*How to complete this task*
Restate the records in full and exactly, with no images included.

── Source information ──

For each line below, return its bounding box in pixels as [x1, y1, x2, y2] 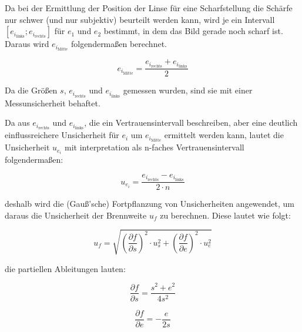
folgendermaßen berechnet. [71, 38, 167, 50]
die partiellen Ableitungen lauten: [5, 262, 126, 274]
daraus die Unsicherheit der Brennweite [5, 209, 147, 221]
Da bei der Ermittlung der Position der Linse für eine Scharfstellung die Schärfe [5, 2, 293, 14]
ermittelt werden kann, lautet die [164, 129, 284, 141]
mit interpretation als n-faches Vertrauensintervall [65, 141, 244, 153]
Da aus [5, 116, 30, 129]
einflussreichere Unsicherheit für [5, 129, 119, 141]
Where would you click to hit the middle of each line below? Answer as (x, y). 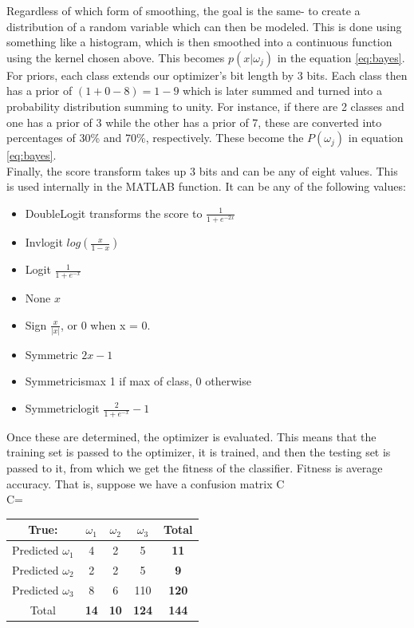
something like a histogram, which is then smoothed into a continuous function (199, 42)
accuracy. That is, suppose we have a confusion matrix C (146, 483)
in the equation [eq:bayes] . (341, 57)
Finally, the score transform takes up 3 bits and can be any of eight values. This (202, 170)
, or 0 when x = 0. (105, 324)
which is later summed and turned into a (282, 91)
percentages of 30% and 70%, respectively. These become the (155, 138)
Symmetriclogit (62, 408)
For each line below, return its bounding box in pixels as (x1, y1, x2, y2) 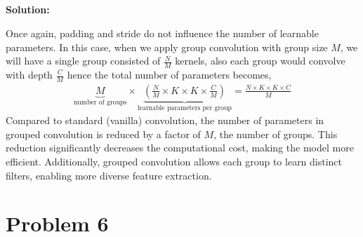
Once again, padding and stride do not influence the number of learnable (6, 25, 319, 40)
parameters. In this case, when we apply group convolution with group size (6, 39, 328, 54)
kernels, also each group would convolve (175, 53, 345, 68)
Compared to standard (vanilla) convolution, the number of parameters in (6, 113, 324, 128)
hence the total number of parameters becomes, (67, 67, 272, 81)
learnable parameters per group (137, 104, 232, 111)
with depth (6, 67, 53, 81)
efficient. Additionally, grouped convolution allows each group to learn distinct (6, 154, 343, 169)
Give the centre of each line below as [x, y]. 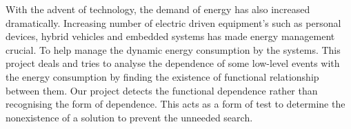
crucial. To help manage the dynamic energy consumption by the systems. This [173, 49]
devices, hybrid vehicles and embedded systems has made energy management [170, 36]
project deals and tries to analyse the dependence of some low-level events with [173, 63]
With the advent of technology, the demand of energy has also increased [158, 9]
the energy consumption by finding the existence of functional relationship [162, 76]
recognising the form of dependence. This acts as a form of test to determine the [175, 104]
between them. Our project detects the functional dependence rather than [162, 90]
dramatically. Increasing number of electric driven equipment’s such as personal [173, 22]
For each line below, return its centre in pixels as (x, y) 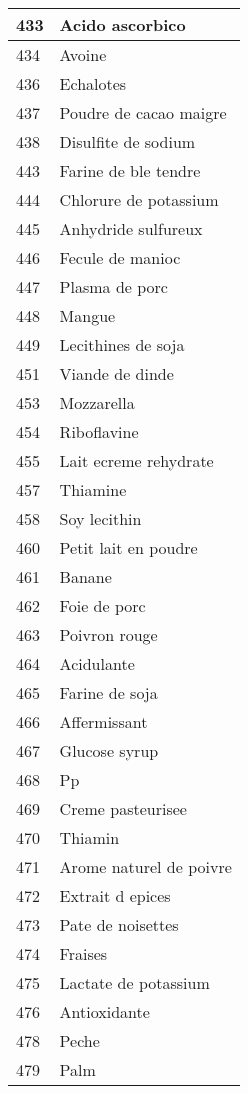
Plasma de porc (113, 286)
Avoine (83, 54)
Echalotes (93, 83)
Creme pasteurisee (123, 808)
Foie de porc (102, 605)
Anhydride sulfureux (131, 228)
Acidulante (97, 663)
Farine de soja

───

*Written solution*
For each line below, return its bounding box in pixels as [x1, y1, x2, y2] 
folgendermaßen berechnet. [71, 38, 167, 50]
die partiellen Ableitungen lauten: [5, 262, 126, 274]
daraus die Unsicherheit der Brennweite [5, 209, 147, 221]
Da bei der Ermittlung der Position der Linse für eine Scharfstellung die Schärfe [5, 2, 293, 14]
ermittelt werden kann, lautet die [164, 129, 284, 141]
mit interpretation als n-faches Vertrauensintervall [65, 141, 244, 153]
Da aus [5, 116, 30, 129]
einflussreichere Unsicherheit für [5, 129, 119, 141]
Where would you click to hit the middle of each line below? Answer as (x, y). 
something like a histogram, which is then smoothed into a continuous function (199, 42)
accuracy. That is, suppose we have a confusion matrix C (146, 483)
in the equation [eq:bayes] . (341, 57)
Finally, the score transform takes up 3 bits and can be any of eight values. This (202, 170)
, or 0 when x = 0. (105, 324)
which is later summed and turned into a (282, 91)
percentages of 30% and 70%, respectively. These become the (155, 138)
Symmetriclogit (62, 408)
For each line below, return its bounding box in pixels as (x1, y1, x2, y2) 
Once again, padding and stride do not influence the number of learnable (6, 25, 319, 40)
parameters. In this case, when we apply group convolution with group size (6, 39, 328, 54)
kernels, also each group would convolve (175, 53, 345, 68)
Compared to standard (vanilla) convolution, the number of parameters in (6, 113, 324, 128)
hence the total number of parameters becomes, (67, 67, 272, 81)
learnable parameters per group (137, 104, 232, 111)
with depth (6, 67, 53, 81)
efficient. Additionally, grouped convolution allows each group to learn distinct (6, 154, 343, 169)
Give the centre of each line below as [x, y]. 
crucial. To help manage the dynamic energy consumption by the systems. This [173, 49]
devices, hybrid vehicles and embedded systems has made energy management [170, 36]
project deals and tries to analyse the dependence of some low-level events with [173, 63]
With the advent of technology, the demand of energy has also increased [158, 9]
the energy consumption by finding the existence of functional relationship [162, 76]
recognising the form of dependence. This acts as a form of test to determine the [175, 104]
between them. Our project detects the functional dependence rather than [162, 90]
dramatically. Increasing number of electric driven equipment’s such as personal [173, 22]
For each line below, return its centre in pixels as (x, y) 
Plasma de porc (113, 286)
Avoine (83, 54)
Echalotes (93, 83)
Creme pasteurisee (123, 808)
Foie de porc (102, 605)
Anhydride sulfureux (131, 228)
Acidulante (97, 663)
Farine de soja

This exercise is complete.